Thanks for this, it's real cute and got a lot of novel potential. I have a RPI4+ and dev tools on Mac, Linux and Win ... what would be the best method to get this running as close to being all hardware? I don't have access to a Pico and even at their incredible value, I can't afford one - If I could somehow make this into the OS on the Pi like for the Amiga PiStorm where it runs on metal then that'd be great but I'm not real familiar with doing my own electronics *yet* but every episode of Adrians Digital Basement and Jan Beta teaches me something new! Is there a way to contact you about a very specific idea that this would be an incredible boon for, and potentially something that would add value to the lives of so many people! Don't get me wrong, I won't hog the idea, it needsa must be FOSS because of its scope, but I'd rather just seem ignorant instead of opening my klep and proving it at first 😀 Thanks again, gonna keep a good eye on this!
I'll get right on it! As I always say... sleep and a day job and regular adherence to 24-hour days are for the weak ;) In all seriousness, I will try to push this further as I can, but I encourage others with more time and expertise to perhaps learn from my approach, but then create their own approach in an HDL of choice. Use Tiny Tapeout as a way to get any such designs made if you like, but there's still always the fast prototyping pathway using cheap FPGAs or even C(++) simulation as I've done with Verilator.
Amazing project and report. Could you share with us how you get the SPI in and VGA out of the tiny tapeout? I plan to port your code to an ice-pico board which has a RP2040 and ICE40UP5K.
Sounds great! I'd be happy to consider a pull request also if you get it to work. I'd also suggest you open a GitHub issue on the repo to request more information and I can get back to you with extra detail and Q&A later. For starters, the version featured in this video is tagged "1.0" github.com/algofoogle/raybox-zero/tree/1.0 - the "main" branch is newer and fine to work from too but be aware it has an extra SPI controller for accessing an external texture memory. You don't necessarily need to worry about the Tiny Tapeout interface when porting (though I can give you pointers on that if you'd like, too) -- instead, the "de0nano" subdirectory includes a Verilog file for wrapping the main module ("rbzero") to target an FPGA board (in this case my DE0-Nano) so that's probably a good place to see what the interfaces are.
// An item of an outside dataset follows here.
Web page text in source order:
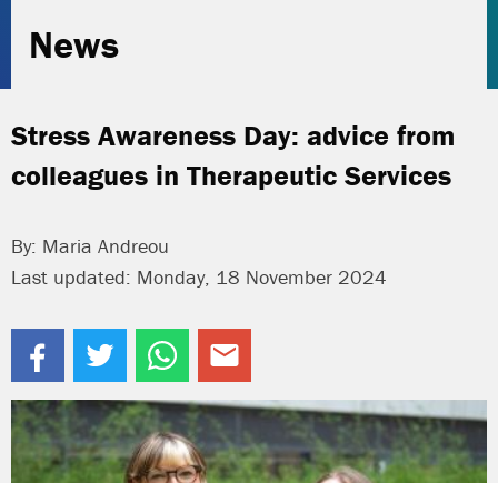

If it helps, SPI is not essential to see the design in action, so you can do that after getting the basic VGA output going. Please keep me posted!
@@fooglestuffI only found out RGB 5:0 . So EGA? S-Video would be funny if we could use a 10 MHz color carrier and use an mixer on the PCB to get to VGA. .
@@ArneChristianRosenfeldt I'd love to try NTSC or PAL output using the analog capabilities of TT06+, but even putting the VGA DAC in the chip would be great... i.e. each of the R, G, and B channels having a single output but at least 4-bit resolution.
I was referring to the extreme constraint pin count configurations on github. I have the feeling that 8 bit R2R DACs are no problem for the process in the fab. Amiga had that for sound. I love how RGB applies barebones to both CRT electron guns and LCD subpixels. Actually, I like clearType. Maybe we could build a sprite engine which respects subpixel order after rota-zoom of sprites/textures. I learned that phones and windows apply clearType while they write to the framebuffer. This breaks on screen rotation and with screen shots. I wonder if upscalers work this way (for and in TVs). Composite would mostly be for fun. We could write "composite", but then show a HD output. Another LoL project would be EGA with pwm to create a lot of colors. Would be cool if while racing the beam we accumulate photons from pixels in the framebuffer, and then with some hysteresis the EGA output goes up a bit. But then again this is weird because EGA monitors also have a DAC inside of them, which gives me less barebones access to the electron guns. Also EMI is quite high. I also dream of a 3do like point cloud. I don't know how modern point clouds do it, but it looks like for solids I would have to clear the polygon as black in the framebuffer to obscure the background and can then write all the texels ( with displacement constraint to no occlude stuff ). No translucency. Gives this old SEGA System32 Arcade look. Then while racing the beam in interlaced mode, points close to the scanline (weighting based on delta-y) add to the accumulator. Maybe a tile can have stabilized power and can use PWM for audio? I still want to understand 1 bit DACs. I think they carry over the fraction from one pulse to the next. But in the end, people gave up. Sound goes digitally to the iPods or over HDMI. The actual DAC sits with the speaker. I wonder if every channel ( bass, etc.) has its own. @@fooglestuff I Wonder if the Atari Jaguar audio DAC would work. They did not connect it on the PCB, but the Jerry chip did output 4 PWM channels. 2 per stereo channel. The least significant one goes through an RC circuit. Then at the trailing edge of the main PWM, a mixer blips over to the voltage in the capacitor. Now we need a band pass filter to compare blip voltages to one step of the main pulse length. Calibration to adjust a factor for a digital multiplier for the fraction value.
I wanted to create my own processor and/or GPU on an FPGA, but had to abort that project when i found out it is not something a student can afford. And since then YT *keeps* pushing me these recommendations. 😡 Nice for you that you have made something at least, i guess... 😐
@@0LoneTech I had set my minimum requirements to be 114k LE, which was the same as the 15 year old DE2-115 had i used at campus. As a student, my limit was ~150 euro's. i don't care about fancy features or interfaces. A few GPIO and the raw LE's are all i need. But after the cheap boards of ~$15 end, the next boards are all around 800 bucks, which isn't something i could spend on a personal hobby project...
@@blinking_dodo As a student, you could probably get that board for the academic price, currently $423. But that's really quite large; almost specifically picked to rule out midrange chips. You'd get a much better deal at e.g. LFE5UM5G-85F-EVNG, with about 85k LEs for $150. The devkit I bought as a student (after first bitbanging onto a cheap CPLD) has about 13k LEs, and it was never particularly tight.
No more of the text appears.